Given data ::
>>>

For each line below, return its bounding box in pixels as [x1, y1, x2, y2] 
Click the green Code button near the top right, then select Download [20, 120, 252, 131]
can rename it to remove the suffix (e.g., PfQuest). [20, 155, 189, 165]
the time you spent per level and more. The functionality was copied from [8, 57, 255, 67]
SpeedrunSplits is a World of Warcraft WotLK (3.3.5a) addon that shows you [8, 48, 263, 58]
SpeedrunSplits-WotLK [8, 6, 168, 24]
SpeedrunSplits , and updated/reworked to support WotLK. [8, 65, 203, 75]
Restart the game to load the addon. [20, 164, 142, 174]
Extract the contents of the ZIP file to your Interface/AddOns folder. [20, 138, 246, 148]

<<<

Task directions :: Find all the lines with "SpeedrunSplits" in the data and copy them.

Answer space ::
SpeedrunSplits is a World of Warcraft WotLK (3.3.5a) addon that shows you [8, 48, 263, 58]
SpeedrunSplits-WotLK [8, 6, 168, 24]
SpeedrunSplits , and updated/reworked to support WotLK. [8, 65, 203, 75]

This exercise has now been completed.